Objectives: Computing the basic reproduction number (R 0) in deterministic dynamical models is a hot topic and is frequently demanded by researchers in public health. The next-generation methods (NGM) are widely used for such computation, however, the results of NGM are usually not to be the true R 0 but only a threshold quantity with little interpretation. In this paper, a definition-based method (DBM) is proposed to solve such a problem. Methods: Start with the definition of R 0, consider different states that one infected individual may develop into, and take expectations.
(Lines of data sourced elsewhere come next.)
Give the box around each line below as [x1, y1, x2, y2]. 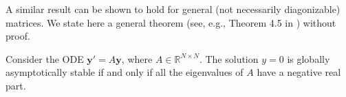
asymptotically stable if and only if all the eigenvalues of [6, 65, 244, 79]
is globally [287, 51, 330, 66]
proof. [6, 29, 30, 43]
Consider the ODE [6, 51, 84, 66]
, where [121, 51, 153, 66]
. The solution [199, 51, 259, 66]
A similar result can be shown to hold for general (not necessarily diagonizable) [6, 2, 340, 16]
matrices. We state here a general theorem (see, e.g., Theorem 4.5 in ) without [6, 15, 336, 29]
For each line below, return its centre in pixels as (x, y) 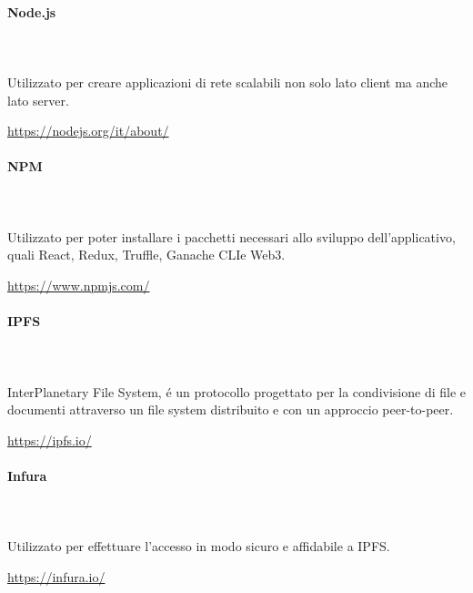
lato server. (38, 100)
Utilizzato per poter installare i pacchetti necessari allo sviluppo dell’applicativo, (231, 236)
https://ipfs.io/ (50, 440)
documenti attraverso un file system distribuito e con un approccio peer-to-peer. (231, 409)
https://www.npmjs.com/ (79, 285)
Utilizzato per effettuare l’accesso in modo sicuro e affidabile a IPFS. (199, 546)
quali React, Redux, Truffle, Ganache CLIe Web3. (146, 255)
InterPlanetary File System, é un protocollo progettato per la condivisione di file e (236, 391)
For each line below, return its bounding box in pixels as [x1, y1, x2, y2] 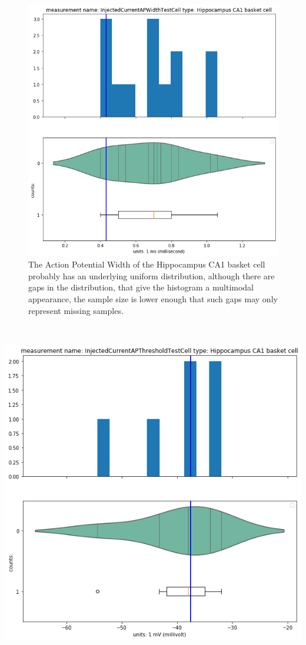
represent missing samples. [28, 304, 124, 316]
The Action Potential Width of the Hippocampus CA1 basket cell [28, 258, 265, 270]
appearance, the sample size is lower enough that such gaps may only [28, 292, 278, 305]
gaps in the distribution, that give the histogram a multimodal [28, 281, 254, 293]
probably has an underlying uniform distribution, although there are [28, 269, 275, 282]
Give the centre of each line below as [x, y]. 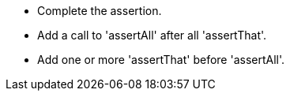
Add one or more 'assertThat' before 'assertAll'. [161, 60]
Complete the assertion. [100, 11]
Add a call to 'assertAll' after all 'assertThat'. [152, 35]
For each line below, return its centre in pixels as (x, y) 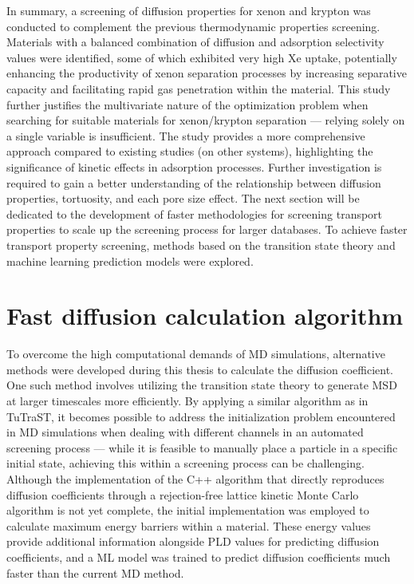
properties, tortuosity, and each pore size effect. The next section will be (183, 198)
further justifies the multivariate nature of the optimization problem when (187, 104)
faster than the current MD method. (95, 572)
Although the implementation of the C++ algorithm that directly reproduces (195, 478)
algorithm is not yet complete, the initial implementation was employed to (188, 510)
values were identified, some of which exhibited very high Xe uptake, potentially (202, 57)
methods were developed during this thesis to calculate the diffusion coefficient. (200, 369)
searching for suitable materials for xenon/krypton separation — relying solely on (206, 120)
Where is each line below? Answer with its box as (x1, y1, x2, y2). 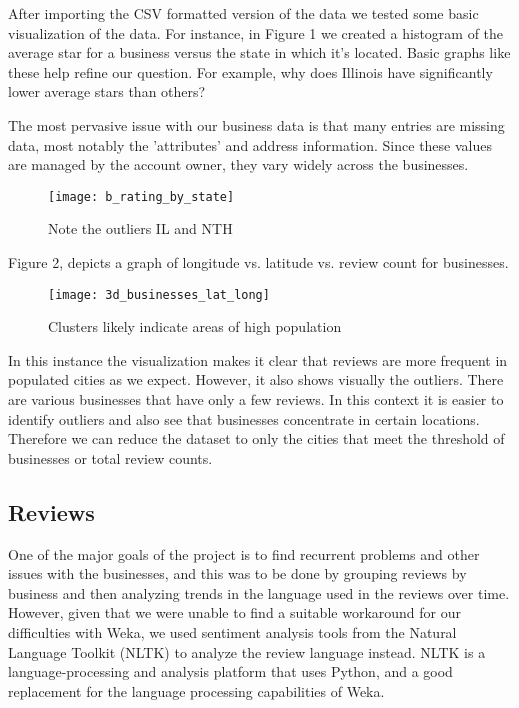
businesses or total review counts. (8, 447, 213, 468)
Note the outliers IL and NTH (48, 218, 233, 239)
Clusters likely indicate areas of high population (48, 316, 342, 337)
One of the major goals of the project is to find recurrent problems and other (8, 543, 480, 564)
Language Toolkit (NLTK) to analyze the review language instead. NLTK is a (8, 641, 486, 662)
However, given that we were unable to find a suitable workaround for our (8, 602, 461, 623)
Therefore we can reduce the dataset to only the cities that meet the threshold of (8, 428, 505, 449)
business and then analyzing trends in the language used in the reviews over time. (8, 582, 510, 603)
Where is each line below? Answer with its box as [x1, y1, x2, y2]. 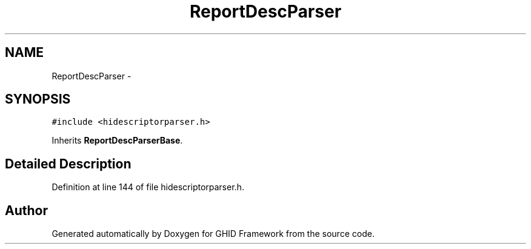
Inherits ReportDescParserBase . [52, 135, 183, 146]
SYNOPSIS [5, 91, 71, 107]
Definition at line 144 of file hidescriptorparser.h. [52, 182, 244, 193]
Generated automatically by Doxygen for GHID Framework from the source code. [52, 228, 375, 239]
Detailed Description [5, 156, 132, 171]
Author [5, 202, 48, 218]
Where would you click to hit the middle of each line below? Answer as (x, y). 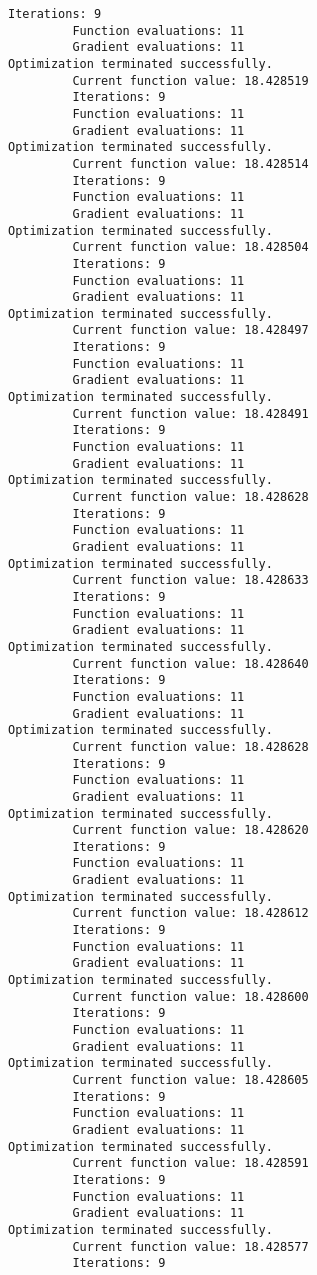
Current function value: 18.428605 (190, 1080)
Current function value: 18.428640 (190, 663)
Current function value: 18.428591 (190, 1163)
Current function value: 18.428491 (190, 413)
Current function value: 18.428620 (190, 830)
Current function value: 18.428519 (190, 80)
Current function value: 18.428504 (190, 247)
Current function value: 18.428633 (190, 580)
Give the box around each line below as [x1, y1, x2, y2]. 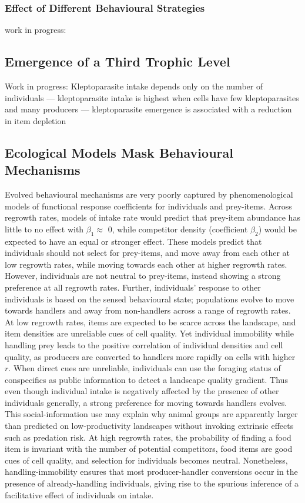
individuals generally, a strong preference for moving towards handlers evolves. [5, 396, 287, 408]
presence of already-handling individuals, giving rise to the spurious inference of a [5, 477, 299, 489]
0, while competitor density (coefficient [108, 222, 248, 235]
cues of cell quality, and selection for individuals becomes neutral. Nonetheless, [5, 454, 288, 466]
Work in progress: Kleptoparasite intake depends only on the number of [5, 80, 263, 92]
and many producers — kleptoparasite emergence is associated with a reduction [5, 103, 292, 115]
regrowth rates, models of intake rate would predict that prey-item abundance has [5, 211, 300, 224]
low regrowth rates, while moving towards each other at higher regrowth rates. [5, 258, 287, 270]
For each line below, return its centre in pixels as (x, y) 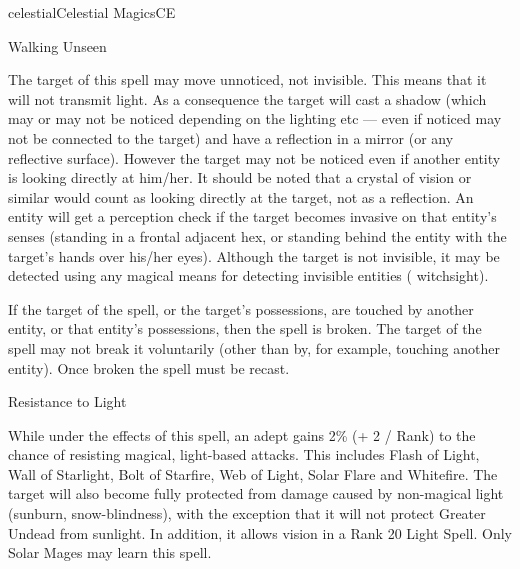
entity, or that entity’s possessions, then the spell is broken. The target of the (245, 328)
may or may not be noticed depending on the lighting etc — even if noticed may (255, 118)
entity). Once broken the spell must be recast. (149, 367)
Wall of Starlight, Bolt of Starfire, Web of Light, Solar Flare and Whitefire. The (253, 473)
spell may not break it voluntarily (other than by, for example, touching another (254, 347)
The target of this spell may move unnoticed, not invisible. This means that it (247, 79)
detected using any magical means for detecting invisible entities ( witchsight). (248, 275)
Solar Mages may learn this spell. (110, 552)
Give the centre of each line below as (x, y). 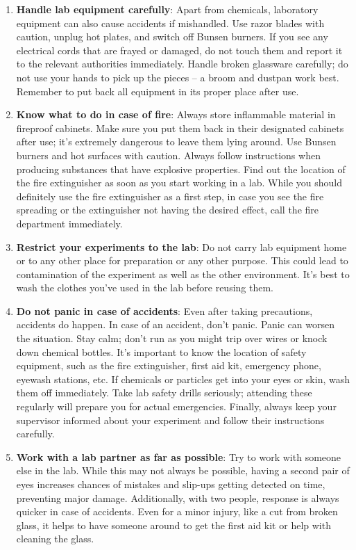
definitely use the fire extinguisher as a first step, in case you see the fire (170, 196)
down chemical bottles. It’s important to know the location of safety (161, 351)
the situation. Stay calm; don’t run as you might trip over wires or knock (172, 338)
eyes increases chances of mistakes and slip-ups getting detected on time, (171, 484)
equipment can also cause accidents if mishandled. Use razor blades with (170, 23)
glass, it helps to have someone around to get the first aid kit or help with (173, 525)
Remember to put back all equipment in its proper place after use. (158, 91)
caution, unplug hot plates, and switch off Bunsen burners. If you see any (172, 37)
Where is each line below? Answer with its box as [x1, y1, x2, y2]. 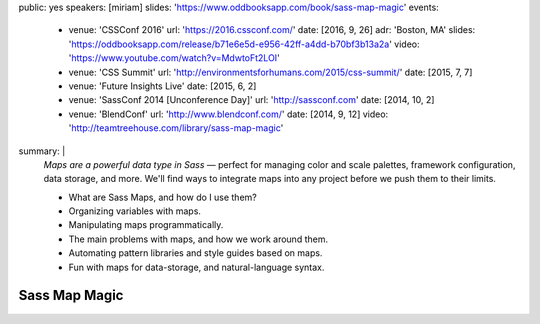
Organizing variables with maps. [68, 205, 202, 217]
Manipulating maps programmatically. [68, 219, 224, 231]
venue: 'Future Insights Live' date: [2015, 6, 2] [68, 80, 257, 92]
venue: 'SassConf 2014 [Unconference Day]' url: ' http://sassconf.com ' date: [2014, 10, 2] [68, 94, 435, 106]
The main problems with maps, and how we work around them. [68, 233, 329, 245]
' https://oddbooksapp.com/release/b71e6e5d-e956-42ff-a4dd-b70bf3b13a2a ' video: [68, 38, 420, 50]
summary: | [18, 145, 66, 157]
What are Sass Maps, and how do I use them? [68, 191, 257, 203]
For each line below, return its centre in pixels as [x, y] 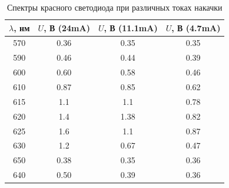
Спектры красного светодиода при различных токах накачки [115, 7]
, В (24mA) [67, 27]
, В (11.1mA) [131, 27]
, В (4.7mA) [196, 27]
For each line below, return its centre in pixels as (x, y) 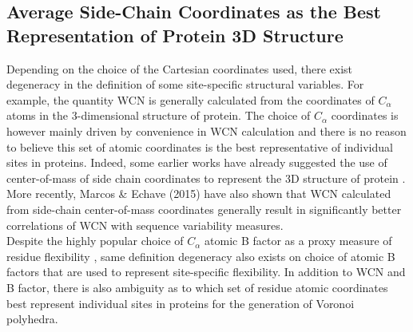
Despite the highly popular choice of (95, 241)
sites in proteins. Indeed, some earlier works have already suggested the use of (197, 162)
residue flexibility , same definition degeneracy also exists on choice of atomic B (201, 256)
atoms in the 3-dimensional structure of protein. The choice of (159, 115)
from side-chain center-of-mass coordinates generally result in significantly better (204, 209)
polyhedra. (32, 319)
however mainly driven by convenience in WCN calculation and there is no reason (206, 130)
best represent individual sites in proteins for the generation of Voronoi (181, 303)
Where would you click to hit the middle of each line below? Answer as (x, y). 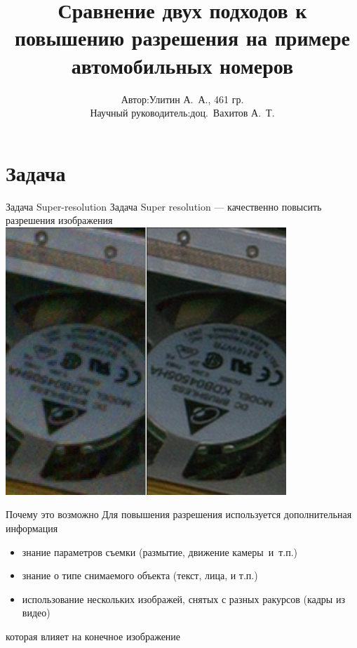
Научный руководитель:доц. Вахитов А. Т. (182, 113)
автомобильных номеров (182, 65)
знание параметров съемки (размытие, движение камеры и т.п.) (160, 551)
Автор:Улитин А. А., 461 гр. (182, 99)
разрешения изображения (59, 220)
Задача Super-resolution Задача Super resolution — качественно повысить (164, 206)
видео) (36, 613)
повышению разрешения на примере (182, 38)
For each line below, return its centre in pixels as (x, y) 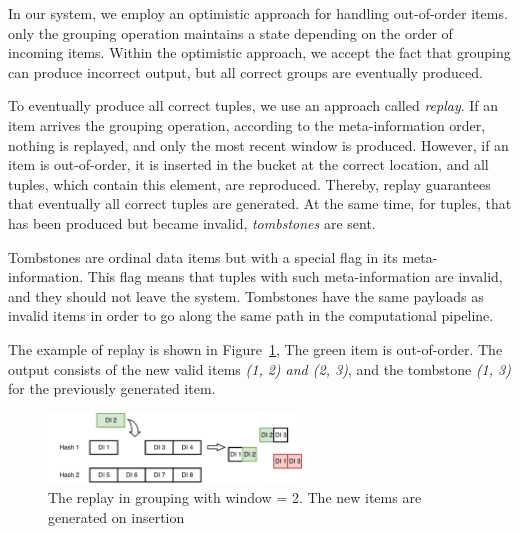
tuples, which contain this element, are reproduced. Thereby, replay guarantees (249, 183)
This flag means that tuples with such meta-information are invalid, (295, 276)
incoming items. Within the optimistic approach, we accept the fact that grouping (259, 52)
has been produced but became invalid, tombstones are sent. (192, 222)
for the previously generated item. (112, 388)
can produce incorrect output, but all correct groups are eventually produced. (245, 71)
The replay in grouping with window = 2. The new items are (235, 497)
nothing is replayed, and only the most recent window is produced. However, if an (258, 144)
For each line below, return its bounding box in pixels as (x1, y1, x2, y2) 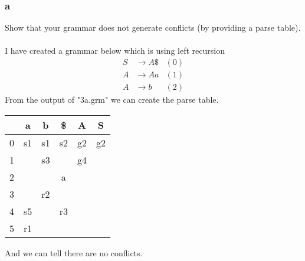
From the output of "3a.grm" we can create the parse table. (5, 93, 219, 106)
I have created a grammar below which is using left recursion (5, 44, 225, 57)
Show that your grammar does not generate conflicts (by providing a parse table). (5, 21, 301, 34)
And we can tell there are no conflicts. (5, 246, 143, 259)
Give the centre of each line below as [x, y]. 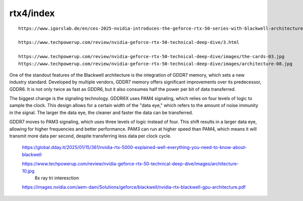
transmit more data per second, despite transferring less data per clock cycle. [90, 136]
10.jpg [28, 171]
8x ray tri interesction [57, 178]
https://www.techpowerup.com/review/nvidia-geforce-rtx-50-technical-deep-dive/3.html [129, 42]
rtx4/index [32, 13]

A comparison with NGM has proceeded. Numerical verification is performed using parameters fitted by data of COVID-19 in Hunan Province. Results: DBM and NGM give identical expressions for single-host models with single-group and interactive R ij of single-host models with multi-groups, while difference arises for models partitioned into subgroups. Numerical verification showed the consistencies and differences between DBM and NGM, which supports the conclusion that R 0 derived by DBM with true epidemiological interpretations are better. Conclusions: DBM is more suitable for single-host models, especially for models partitioned into subgroups. However, for multi-host dynamic models where the true R 0 is failed to define, we may turn to the NGM for the threshold R 0.